Georgia: Natural Disaster Victims Claim Neglect
They say the authorities’ promises of new homes have failed to materialise.
Georgia: Natural Disaster Victims Claim Neglect
They say the authorities’ promises of new homes have failed to materialise.
Georgians whose homes were destroyed by floods and other natural disasters say the government does too little to provide them with alternative accommodation.
More than 11,000 Georgian families are currently living in homes left uninhabitable by natural disasters. But although the state has pledged to resettle them, officials are not doing so, and they are forced to live in dangerous circumstances.
“On April 24 at 10 o’clock in the morning, water burst into the house and flooded it, and we only just managed to get out. Everything we owned was taken by the river,” said Tsisana Zakaidze, a resident of the village of Mleta in the Dusheti region, where the ground floor of the houses were inundated earlier this year.

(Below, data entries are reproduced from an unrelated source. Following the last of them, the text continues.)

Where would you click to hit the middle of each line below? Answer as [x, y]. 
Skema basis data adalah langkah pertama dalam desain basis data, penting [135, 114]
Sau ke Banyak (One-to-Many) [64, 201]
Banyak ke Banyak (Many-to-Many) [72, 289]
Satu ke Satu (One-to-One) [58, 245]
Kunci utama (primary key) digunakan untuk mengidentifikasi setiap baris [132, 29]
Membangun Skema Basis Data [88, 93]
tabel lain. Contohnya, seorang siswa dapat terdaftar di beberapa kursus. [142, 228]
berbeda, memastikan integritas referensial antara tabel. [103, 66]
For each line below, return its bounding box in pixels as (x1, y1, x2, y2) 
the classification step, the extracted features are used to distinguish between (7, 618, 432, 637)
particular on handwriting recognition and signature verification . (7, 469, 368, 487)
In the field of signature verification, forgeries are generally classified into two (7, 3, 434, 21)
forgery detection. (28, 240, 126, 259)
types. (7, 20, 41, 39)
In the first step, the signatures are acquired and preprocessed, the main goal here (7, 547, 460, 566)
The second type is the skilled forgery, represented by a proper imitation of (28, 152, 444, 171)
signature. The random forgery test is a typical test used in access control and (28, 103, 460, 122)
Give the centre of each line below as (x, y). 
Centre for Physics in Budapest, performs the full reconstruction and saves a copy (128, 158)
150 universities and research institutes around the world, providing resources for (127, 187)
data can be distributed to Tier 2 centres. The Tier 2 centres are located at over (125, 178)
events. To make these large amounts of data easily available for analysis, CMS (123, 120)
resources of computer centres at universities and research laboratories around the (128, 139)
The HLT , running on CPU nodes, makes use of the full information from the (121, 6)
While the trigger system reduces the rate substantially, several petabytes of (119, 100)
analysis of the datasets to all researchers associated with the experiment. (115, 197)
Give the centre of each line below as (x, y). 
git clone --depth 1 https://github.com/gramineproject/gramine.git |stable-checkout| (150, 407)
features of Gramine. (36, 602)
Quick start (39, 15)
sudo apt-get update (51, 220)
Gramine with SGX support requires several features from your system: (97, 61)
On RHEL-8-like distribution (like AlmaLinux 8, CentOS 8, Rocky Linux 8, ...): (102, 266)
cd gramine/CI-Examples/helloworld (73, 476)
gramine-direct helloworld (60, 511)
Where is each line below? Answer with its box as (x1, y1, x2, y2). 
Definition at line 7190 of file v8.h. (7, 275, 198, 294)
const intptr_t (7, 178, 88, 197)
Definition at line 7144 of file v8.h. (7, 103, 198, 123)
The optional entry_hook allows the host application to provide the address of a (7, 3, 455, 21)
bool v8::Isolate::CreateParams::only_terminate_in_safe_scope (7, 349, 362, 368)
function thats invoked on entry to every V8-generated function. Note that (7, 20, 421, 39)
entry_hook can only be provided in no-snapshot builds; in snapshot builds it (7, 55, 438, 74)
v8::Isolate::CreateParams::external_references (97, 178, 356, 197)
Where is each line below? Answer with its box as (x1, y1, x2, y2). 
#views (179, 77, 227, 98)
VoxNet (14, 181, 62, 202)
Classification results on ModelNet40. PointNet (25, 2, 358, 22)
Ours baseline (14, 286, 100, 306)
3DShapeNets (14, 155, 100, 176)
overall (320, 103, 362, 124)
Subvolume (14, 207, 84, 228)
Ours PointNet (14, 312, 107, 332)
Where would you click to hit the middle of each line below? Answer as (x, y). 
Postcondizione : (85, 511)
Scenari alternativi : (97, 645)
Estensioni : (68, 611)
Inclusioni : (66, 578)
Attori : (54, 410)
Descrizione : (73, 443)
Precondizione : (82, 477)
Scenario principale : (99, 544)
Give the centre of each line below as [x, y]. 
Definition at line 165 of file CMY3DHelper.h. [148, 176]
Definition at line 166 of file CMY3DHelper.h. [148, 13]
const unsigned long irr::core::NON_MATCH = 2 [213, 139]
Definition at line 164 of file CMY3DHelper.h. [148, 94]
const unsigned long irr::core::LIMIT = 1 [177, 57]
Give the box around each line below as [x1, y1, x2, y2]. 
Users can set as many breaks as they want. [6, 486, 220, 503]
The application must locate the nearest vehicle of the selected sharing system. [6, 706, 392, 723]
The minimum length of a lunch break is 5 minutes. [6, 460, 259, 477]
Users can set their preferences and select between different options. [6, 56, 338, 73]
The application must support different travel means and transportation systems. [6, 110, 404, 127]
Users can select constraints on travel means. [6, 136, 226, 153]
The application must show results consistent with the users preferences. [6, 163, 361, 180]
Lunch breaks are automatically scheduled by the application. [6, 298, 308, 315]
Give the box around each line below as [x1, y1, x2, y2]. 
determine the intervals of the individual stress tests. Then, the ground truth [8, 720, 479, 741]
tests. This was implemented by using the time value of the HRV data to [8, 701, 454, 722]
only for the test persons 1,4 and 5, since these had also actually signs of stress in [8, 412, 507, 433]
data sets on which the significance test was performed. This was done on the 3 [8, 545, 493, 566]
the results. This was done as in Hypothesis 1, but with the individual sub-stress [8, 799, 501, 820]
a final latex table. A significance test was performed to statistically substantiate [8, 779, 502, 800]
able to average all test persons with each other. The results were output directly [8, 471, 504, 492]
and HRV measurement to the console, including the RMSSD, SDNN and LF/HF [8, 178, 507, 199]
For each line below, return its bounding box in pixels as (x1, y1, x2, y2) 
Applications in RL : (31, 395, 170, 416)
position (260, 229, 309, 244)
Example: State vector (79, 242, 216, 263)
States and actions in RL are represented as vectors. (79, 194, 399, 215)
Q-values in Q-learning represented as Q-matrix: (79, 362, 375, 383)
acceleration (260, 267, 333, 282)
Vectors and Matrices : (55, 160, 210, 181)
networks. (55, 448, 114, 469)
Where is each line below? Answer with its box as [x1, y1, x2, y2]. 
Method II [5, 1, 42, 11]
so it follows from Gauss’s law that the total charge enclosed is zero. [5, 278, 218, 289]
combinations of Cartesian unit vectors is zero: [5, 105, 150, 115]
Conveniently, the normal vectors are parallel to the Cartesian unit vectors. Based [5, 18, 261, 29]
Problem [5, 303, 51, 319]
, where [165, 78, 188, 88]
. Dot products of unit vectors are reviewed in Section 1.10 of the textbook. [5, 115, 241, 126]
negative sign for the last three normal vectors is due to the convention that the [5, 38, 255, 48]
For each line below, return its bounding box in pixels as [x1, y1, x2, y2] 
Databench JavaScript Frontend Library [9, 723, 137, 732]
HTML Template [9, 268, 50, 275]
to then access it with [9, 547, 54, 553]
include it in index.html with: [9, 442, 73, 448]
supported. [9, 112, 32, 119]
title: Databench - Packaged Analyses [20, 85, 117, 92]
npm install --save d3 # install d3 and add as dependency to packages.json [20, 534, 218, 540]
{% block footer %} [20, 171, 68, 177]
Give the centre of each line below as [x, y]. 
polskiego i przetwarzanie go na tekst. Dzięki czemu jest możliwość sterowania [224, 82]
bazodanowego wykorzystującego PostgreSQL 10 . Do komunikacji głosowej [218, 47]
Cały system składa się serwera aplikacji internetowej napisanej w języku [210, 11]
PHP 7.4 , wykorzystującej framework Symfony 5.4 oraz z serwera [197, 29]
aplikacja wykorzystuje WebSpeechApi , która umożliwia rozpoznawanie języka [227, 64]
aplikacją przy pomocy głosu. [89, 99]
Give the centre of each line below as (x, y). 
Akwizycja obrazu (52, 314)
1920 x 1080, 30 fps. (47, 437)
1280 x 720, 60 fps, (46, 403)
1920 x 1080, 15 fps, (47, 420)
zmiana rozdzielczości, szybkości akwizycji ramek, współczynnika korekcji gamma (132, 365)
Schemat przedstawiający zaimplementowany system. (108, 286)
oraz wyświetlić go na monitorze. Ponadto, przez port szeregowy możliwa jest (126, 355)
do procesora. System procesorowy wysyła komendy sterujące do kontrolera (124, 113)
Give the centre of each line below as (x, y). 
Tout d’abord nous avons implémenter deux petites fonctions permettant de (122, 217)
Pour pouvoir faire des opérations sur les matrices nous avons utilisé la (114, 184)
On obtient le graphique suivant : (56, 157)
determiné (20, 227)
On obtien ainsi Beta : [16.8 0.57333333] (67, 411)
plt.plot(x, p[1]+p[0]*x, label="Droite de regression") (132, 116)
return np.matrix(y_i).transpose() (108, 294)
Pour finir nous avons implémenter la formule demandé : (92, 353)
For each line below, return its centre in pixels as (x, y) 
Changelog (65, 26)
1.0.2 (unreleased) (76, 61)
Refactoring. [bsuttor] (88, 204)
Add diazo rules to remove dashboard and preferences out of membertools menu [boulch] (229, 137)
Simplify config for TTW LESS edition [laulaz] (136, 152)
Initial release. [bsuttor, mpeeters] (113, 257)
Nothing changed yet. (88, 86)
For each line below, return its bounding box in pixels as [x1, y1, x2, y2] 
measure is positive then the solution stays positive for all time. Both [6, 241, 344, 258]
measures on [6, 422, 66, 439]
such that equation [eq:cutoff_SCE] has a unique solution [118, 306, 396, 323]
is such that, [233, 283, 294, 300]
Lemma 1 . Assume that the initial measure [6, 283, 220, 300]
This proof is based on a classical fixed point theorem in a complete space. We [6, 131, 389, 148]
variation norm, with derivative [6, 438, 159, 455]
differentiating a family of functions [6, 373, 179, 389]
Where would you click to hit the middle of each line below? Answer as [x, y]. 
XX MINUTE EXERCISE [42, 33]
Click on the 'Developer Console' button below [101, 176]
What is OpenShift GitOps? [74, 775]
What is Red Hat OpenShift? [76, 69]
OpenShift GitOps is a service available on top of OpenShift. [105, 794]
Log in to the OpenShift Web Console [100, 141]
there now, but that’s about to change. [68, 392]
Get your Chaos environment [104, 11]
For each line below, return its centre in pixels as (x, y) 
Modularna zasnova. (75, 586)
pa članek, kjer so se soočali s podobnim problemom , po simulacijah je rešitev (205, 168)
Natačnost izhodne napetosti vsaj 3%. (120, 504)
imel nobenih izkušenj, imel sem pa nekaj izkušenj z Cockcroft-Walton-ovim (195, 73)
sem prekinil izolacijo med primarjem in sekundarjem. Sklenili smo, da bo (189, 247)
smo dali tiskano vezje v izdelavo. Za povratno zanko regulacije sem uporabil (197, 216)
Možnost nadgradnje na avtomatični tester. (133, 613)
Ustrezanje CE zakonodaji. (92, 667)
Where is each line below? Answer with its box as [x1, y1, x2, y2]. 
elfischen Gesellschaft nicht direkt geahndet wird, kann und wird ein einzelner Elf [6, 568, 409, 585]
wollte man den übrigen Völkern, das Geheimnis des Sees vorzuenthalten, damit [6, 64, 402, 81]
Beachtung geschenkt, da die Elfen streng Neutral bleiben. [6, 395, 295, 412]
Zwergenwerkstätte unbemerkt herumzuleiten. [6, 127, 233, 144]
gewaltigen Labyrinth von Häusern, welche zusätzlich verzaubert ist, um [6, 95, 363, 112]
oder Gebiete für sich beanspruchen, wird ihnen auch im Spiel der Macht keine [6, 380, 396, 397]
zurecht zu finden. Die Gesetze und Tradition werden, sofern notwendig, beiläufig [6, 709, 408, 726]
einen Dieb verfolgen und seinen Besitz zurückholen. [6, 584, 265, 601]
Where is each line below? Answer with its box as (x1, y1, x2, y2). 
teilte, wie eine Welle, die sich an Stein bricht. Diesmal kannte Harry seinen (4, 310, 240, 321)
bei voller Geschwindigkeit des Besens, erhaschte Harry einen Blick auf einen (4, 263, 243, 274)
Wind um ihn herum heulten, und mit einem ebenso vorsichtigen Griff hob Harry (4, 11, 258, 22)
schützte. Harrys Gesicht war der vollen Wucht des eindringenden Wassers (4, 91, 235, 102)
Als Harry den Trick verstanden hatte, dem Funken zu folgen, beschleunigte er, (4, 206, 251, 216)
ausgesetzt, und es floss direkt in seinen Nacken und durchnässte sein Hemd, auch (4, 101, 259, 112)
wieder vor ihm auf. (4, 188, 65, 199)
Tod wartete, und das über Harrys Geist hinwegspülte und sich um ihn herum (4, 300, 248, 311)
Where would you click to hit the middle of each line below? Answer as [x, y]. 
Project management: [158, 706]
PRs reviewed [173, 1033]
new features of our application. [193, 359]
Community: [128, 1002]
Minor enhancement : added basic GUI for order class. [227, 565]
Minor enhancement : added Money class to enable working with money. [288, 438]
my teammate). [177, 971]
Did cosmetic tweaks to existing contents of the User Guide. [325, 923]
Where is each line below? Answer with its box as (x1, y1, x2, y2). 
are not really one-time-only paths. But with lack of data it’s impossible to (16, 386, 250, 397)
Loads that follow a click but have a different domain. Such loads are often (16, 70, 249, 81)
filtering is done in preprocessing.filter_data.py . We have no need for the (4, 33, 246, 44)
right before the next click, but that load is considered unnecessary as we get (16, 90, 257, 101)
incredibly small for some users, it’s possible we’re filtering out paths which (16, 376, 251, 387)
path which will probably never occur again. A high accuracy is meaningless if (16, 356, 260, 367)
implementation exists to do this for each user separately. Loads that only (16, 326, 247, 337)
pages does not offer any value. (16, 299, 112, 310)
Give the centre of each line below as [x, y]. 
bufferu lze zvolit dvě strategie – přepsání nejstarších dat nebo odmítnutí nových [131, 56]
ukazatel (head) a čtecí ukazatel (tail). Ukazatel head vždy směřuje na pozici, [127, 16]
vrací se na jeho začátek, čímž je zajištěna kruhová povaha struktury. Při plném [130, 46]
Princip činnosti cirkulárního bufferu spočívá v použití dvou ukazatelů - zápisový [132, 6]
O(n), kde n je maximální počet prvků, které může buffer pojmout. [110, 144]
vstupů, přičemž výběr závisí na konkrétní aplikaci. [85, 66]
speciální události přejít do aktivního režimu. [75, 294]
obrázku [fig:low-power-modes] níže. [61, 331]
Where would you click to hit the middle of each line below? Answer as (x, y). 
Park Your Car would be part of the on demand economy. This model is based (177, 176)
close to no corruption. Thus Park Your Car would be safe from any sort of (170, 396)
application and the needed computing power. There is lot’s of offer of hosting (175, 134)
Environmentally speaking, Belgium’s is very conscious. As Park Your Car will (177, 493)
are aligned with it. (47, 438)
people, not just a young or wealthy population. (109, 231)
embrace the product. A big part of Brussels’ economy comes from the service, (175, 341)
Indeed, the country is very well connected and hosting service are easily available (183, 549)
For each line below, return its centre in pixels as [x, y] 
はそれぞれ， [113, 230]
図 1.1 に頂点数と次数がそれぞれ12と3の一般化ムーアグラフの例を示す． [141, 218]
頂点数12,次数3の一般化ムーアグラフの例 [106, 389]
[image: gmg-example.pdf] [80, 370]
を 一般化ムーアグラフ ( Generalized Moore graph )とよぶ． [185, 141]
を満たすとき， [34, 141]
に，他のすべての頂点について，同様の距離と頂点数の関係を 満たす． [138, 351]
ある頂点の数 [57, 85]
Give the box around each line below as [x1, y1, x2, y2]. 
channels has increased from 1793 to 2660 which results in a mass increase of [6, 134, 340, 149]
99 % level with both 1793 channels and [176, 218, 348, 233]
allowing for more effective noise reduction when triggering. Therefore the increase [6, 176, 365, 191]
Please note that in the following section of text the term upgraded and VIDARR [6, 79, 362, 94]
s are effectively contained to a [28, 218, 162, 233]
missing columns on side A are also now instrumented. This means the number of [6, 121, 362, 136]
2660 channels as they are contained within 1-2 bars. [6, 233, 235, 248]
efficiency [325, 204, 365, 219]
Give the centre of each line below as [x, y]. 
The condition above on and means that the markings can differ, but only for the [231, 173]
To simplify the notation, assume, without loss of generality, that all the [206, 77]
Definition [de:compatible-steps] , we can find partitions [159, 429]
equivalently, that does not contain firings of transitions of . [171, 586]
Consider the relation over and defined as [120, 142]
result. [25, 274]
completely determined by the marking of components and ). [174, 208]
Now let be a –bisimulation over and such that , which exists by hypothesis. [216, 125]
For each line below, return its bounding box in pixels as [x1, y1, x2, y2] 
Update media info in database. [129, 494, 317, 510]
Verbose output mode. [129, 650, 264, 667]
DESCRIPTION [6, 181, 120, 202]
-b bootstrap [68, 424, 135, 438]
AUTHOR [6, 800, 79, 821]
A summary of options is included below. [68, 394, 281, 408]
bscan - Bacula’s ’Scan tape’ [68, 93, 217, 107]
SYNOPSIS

An expert commission from the national environmental agency, part of the ministry of the environment protection and natural resources, recommended that the residents of the village, which is in the foothills of the Caucasus mountains about 50 kilometres north of Tbilisi, should be resettled, but that has still not happened.
“We still haven’t been provided with accommodation. Anyone who could left a long time ago to live with relatives,” said Zakaidze, who along with 14 other families is forced to live in the damaged village because they have nowhere else to go.
There has already been at least one death caused by people not being moved away from the zone of a natural disaster in time.
In 2008, residents of Ajara, a region on the shore of the Black Sea, were warned about the imminent risk of a landslide, but were not resettled. As a result, in the village of Khalashi six members of the Davitadze family were killed, including two children. Six people were killed in two other villages as well.
According to international standards set out by the United Nations, governments should not just warn people of imminent disasters but do all they can to move them to safety as well.
According to the Georgian government’s environment agency, the country’s mountainous regions are most at risk of natural disasters. In 2006, it surveyed the country and found 53,000 potential landslides threatening 1.5 million hectares, with 70 per cent of them near inhabited land. Some 3,000 towns and villages were directly threatened by the risk of landslide.
Emil Tsereteli, head of the environment ministry’s department for geological threats, said the government was doing all it could to prevent catastrophes, but lacked the resources to completely solve the problem.
“You have to recognise that in the last few years a lot has been done, and these people have received material aid, and houses are bought for them. Of course, we need to do more, but the size of the problem is so large, that dealing with it just with the Georgian budget is not possible,” he said.
“Some 70 per cent of Georgia is in danger of ecological disasters: landslides, mudslides, floods and more. And all of Georgia is at risk of earthquakes. We have to conduct permanent monitoring to discover where the most serious situation is today and act accordingly.”
But people affected by disasters say that, despite its claims, the government is not doing enough. A landslide cut the road at the village of Vedzstakhevi in the Dusheti region five years ago. The government promised to resettle the 18 families remaining there, but it is not clear when this will happen.
All the fields of Vedzstakhevi were swept away, and the houses are in a very dangerous condition.
“If there is rain we can’t get out at all. We need to hoard goods for the winter, since there is no shop or chemist in the village at all,” said Nino Kapiashvili, a resident of Vedzstakhevi.
Last year, Levan Gogochuri died in the village waiting for an ambulance.
“He had a bad stomach, there was heavy rain. The ambulance could not get here. We have no doctor and no medicine. We buried him, without even knowing what he died of,” she said.
The local authorities are taking steps to deal with the problem, Manana Narimanidze, deputy head of the Dusheti administration, said.
“Residents of Vedzstakhevi are in a very difficult situation. The government is working on this question, and soon there will be a decision on where these people will be resettled to,” she said.
Another 900 families from the Tsageri region, in the mountainous north of the country near the Russian border, are also are awaiting rehousing.
“There was a landslide this spring and destroyed everything. Specialists who looked at my house recommended that I leave it and go to live in another place. The courtyard is completely destroyed, the houses could collapse at any moment. I had triplets in December and now I live with the children in my mother’s house, and the old folk are in our house,” said Marika Bendeliani, a resident of the village of Larchvarli.
“We appealed to the Tsageri administration for help, but they told us there was no money for compensation and promised to give us compensation if money appeared. We haven’t heard anything yet.”
According to official statistics, the process of resettlement is going very slowly. Figures from the ministry for refugees and resettlement show only 429 houses were provided in 2007-9. The 2010 budget did not set aside funds, and it is not clear if the 2011 budget will.
Tea Topuria is a freelance journalist.